Of all the lines below, output only those starting at the one with "Where is each" and ending at the one with "Jupyter Notebook tutorial . [44, 41]", both ends included, exactly as written.

START Supplied information

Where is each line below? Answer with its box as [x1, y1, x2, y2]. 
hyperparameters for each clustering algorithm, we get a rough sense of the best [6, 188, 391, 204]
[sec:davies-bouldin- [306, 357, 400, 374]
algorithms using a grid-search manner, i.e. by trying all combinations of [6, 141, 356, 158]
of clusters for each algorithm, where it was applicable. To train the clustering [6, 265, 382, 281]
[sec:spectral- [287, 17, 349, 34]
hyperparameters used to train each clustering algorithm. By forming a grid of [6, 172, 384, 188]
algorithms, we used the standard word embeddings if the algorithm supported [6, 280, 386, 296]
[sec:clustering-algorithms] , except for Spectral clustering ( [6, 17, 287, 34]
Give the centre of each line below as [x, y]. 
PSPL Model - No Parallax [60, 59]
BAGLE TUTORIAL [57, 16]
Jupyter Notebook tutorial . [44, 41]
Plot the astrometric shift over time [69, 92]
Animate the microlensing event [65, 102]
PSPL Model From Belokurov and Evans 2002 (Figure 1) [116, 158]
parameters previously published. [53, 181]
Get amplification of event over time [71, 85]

END Supplied information
START Supplied information

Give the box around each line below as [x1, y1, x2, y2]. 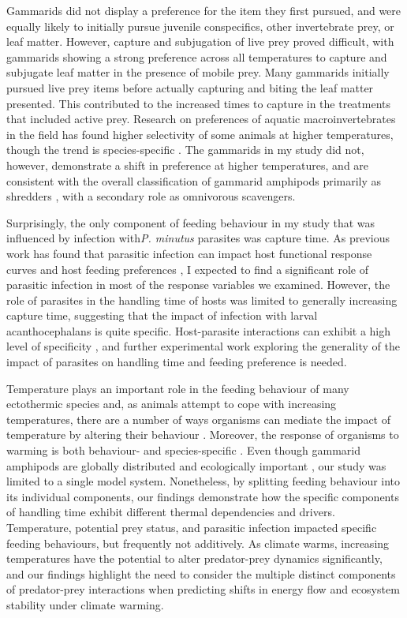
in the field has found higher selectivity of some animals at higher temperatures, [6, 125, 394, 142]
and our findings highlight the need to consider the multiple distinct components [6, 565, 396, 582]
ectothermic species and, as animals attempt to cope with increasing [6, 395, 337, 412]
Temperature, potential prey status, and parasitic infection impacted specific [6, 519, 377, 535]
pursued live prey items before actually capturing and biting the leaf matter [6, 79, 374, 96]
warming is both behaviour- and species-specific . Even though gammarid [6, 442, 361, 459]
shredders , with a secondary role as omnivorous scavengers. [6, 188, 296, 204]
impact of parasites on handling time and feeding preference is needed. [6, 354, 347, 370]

END Supplied information

### Expected answer
Where is each line below? Answer with its box as [x1, y1, x2, y2]. 
hyperparameters for each clustering algorithm, we get a rough sense of the best [6, 188, 391, 204]
[sec:davies-bouldin- [306, 357, 400, 374]
algorithms using a grid-search manner, i.e. by trying all combinations of [6, 141, 356, 158]
of clusters for each algorithm, where it was applicable. To train the clustering [6, 265, 382, 281]
[sec:spectral- [287, 17, 349, 34]
hyperparameters used to train each clustering algorithm. By forming a grid of [6, 172, 384, 188]
algorithms, we used the standard word embeddings if the algorithm supported [6, 280, 386, 296]
[sec:clustering-algorithms] , except for Spectral clustering ( [6, 17, 287, 34]
Give the centre of each line below as [x, y]. 
PSPL Model - No Parallax [60, 59]
BAGLE TUTORIAL [57, 16]
Jupyter Notebook tutorial . [44, 41]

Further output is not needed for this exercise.